- TRY IT: Write out, word for word, the line that contains "Klicke auf den" and each line after it down to the last line of the data below. Include nothing more.

:::

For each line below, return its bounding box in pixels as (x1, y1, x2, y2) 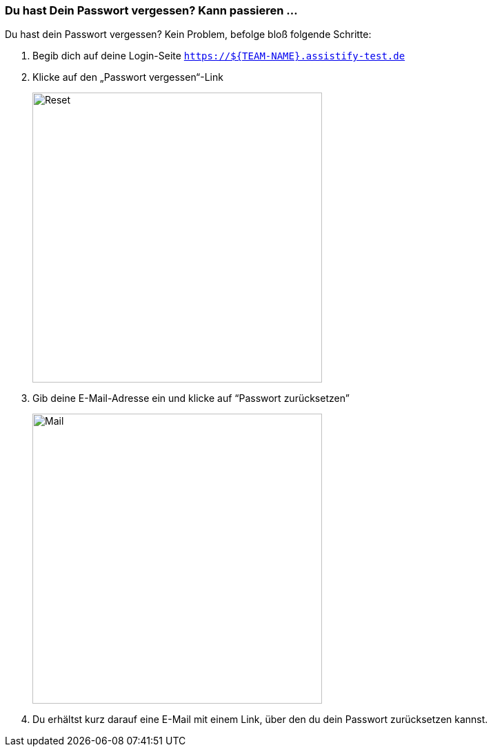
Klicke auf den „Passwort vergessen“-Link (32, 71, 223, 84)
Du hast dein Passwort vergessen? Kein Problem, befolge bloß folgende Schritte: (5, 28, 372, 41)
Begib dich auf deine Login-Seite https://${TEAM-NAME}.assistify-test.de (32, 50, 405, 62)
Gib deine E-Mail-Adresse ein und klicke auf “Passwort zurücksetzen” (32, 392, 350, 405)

:::

- ANSWER BOX:
Klicke auf den „Passwort vergessen“-Link (32, 71, 223, 84)
Du hast dein Passwort vergessen? Kein Problem, befolge bloß folgende Schritte: (5, 28, 372, 41)
Begib dich auf deine Login-Seite https://${TEAM-NAME}.assistify-test.de (32, 50, 405, 62)
Gib deine E-Mail-Adresse ein und klicke auf “Passwort zurücksetzen” (32, 392, 350, 405)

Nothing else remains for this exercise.